2. THE SIMULATION TIMELINE – Various modern philosophers and scientists (likeProfessor Nick Bostrom Faculty of Philosophy & Oxford Martin School Oxford University, Author Ray Kurzweil, The Age of Spiritual Machines: When computers exceed human intelligence, Author Frank Tipler’s The physics of immortality) have posited that we are likely to be living a simulation. This is because it is highly probable that we will be able to create ancestor simulations within a few years, when we achieve a trans-human stage. Due either to the number of simulations that will be run, or to the proximity that we are to that stage, it is actually more probable that we are in one than the case where we haven’t yet reached that stage. Again, there is no way to tell that we aren’t in a programmed reality.

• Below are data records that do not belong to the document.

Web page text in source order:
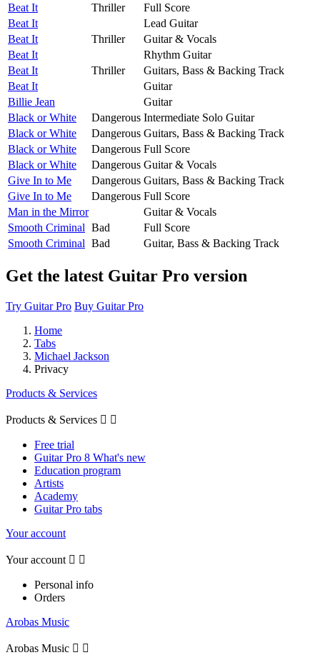
Beat It
Thriller
Full Score
Beat It
Lead Guitar
Beat It
Thriller
Guitar & Vocals
Beat It
Rhythm Guitar
Beat It
Thriller
Guitars, Bass & Backing Track
Beat It
Guitar
Billie Jean
Guitar
Black or White
Dangerous Intermediate Solo Guitar
Black or White
Dangerous Guitars, Bass & Backing Track
Black or White
Dangerous Full Score
Black or White
Dangerous Guitar & Vocals
Give In to Me
Dangerous Guitars, Bass & Backing Track
Give In to Me
Dangerous Full Score
Man in the Mirror
Guitar & Vocals
Smooth Criminal Bad
Full Score
Smooth Criminal Bad Guitar, Bass & Backing Track
Get the latest Guitar Pro version
Try Guitar Pro Buy Guitar Pro
Home
Tabs
Michael Jackson
Privacy
Products & Services
Products & Services  
Free trial
Guitar Pro 8 What's new
Education program
Artists
Academy
Guitar Pro tabs
Your account
Your account  
Personal info
Orders
Arobas Music
Arobas Music  
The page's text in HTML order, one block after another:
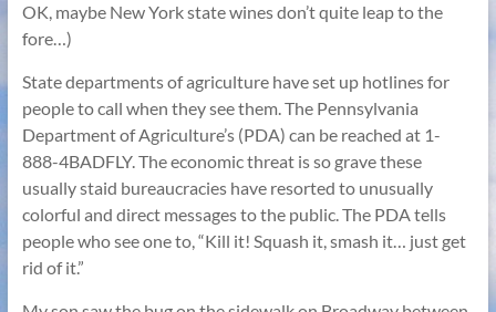
OK, maybe New York state wines don’t quite leap to the
fore…)
State departments of agriculture have set up hotlines for
people to call when they see them. The Pennsylvania
Department of Agriculture’s (PDA) can be reached at 1-
888-4BADFLY. The economic threat is so grave these
usually staid bureaucracies have resorted to unusually
colorful and direct messages to the public. The PDA tells
people who see one to, “Kill it! Squash it, smash it… just get
rid of it.”
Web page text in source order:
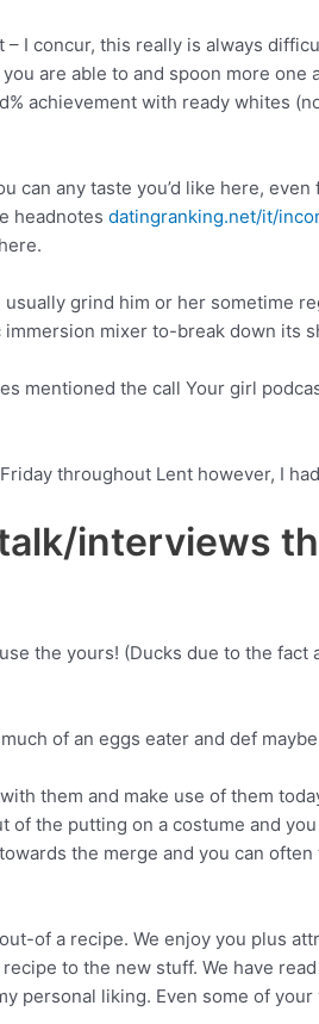
I concur, this really is always
are able to and spoon more
achievement with ready whites
can any taste you’d like here,
headnotes datingranking.net/it/
usually grind him or her sometime
mixer to-break down its
mentioned the call Your girl
throughout Lent however, I
interviews
the yours! (Ducks due to the
of an eggs eater and def
them and make use of them
the putting on a costume and
the merge and you can
of a recipe. We enjoy you plus
to the new stuff. We have
personal liking. Even some of your
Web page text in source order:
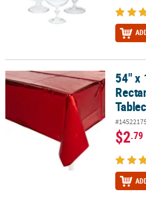
54" x 108" Metallic Red Rectangle
54" x
$2.79
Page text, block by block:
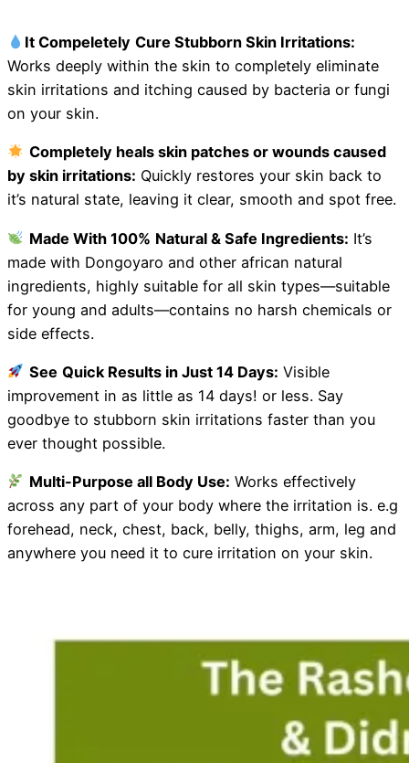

3. THE FINE-TUNED UNIVERSE – The universe is unbelievably finely tuned for the physical existence of matter, let alone life. For example, universal constants cancel out all of the vacuum energy in the universe to an amazing accuracy of one part in 10 to the 115th power. Also, a deviation in the expansion rate of the early universe of 1 part in a billion in either direction would have caused the universe to immediately collapse, or fly apart so fast that stars could never have formed. And there are many, many more such examples. The only explanation that mainstream science can come up with is that zillions (yes, I know it’s not a real number) of universes are spawned every second, most of which are entirely useless and throw-away, and via the hand-waving of the anthrop principle (is the philosophical argument that observations of the physical Universe must be compatible with the conscious life that observes it. Some proponents of the argument reason that it explains why the Universe has the age and the fundamental physical constants necessary to accommodate conscious life. As a result, they believe that the fact is unremarkable that the universe’s fundamental constants happen to fall within the narrow range thought to allow life), we happen to be in the only perfect one. I’m sorry, but Occam’s razor (is a principle that generally recommends selecting from among competing hypotheses the one that makes the fewest new assumptions) heavily favors the simulation theory here.
4. THOSE PESKY ANOMALIES – The huge set of well-studied anomalies facing us in fields as varied as metaphysics, physics, philosophy, geology, anthropology, and psychology can all be explained ONLY by the programmed reality model. The mathematics of coincidence, the perceived acceleration of society, OOPart (That stands for Out of Place Artifacts. Things that show up where they shouldn’t, a piece of
gold chain found in a coal seam, what appears to be a sparkplug embedded in rock that is thousands of years old and what appears to be a bullet hole in the skull of a mastodon. These things are ooparts), the truth about the paranormal, quantum entanglement, black gold – they all fit neatly into this hypothesis. No other theory can make that claim.
SO, PERHAPS OUR REALITY IS PROGRAMMED!